A little background and more context about this trivia
There is no need for a master or slave distinction with SATA drives because they each connect to the motherboard with their own SATA cable. Two IDE/PATA drives, on the other hand, could share the same data cable, but only one could use it at a time and thus each required a distinct name. In fact, by the time ATA-2 was approved in 1996, the spec referred to the drives as device 0 and device 1, despite master/slave being more commonly recognized.
When installing two PATA drives, jumpers on the back of the drives let you designate them a master or slave, the former of which had no priority over the latter and motherboards could also typically boot off either drive based on user preference. "Cable Select" was also a jumper option that could be chosen on the back of both drives to let them automatically set themselves as master or slave based on their position on the data cable.

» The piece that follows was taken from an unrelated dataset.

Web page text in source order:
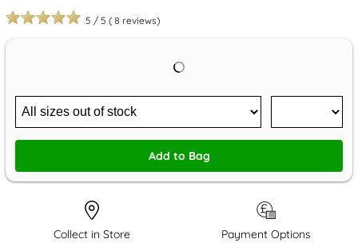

Serial ATA (SATA) was introduced in 2003 and brought many improvements including smaller, less expensive cables, native hot-swapping, and faster data rates. Within five years of replacing PATA, SATA represented 99% of the desktop PC market share.
While SATA was the standard for many years, eventually it created a bottleneck for faster storage. PCI Express provides a faster interface speed than SATA and it's slowly replacing it as the new standard for high performance SSDs. PCIe using NVMe based storage provides 2-3x the performance of a regular SSD on the SATA interface.